What you will do: Out of all the lines below, count those with the word "Общество". Give the number only.

Task input:
- - -

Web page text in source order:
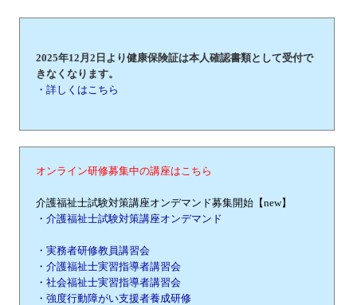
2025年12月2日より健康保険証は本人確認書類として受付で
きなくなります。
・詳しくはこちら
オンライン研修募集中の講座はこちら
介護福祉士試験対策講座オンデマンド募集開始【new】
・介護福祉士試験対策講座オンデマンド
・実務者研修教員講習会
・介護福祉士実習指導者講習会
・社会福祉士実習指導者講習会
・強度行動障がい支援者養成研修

- - -

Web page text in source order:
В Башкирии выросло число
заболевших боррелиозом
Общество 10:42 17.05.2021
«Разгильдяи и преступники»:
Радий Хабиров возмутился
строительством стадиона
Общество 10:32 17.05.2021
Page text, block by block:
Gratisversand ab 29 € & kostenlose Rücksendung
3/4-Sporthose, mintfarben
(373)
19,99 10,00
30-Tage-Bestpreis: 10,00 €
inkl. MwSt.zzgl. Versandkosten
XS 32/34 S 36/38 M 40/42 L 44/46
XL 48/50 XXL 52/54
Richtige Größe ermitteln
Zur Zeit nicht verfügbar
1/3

- - -

Your solution: 2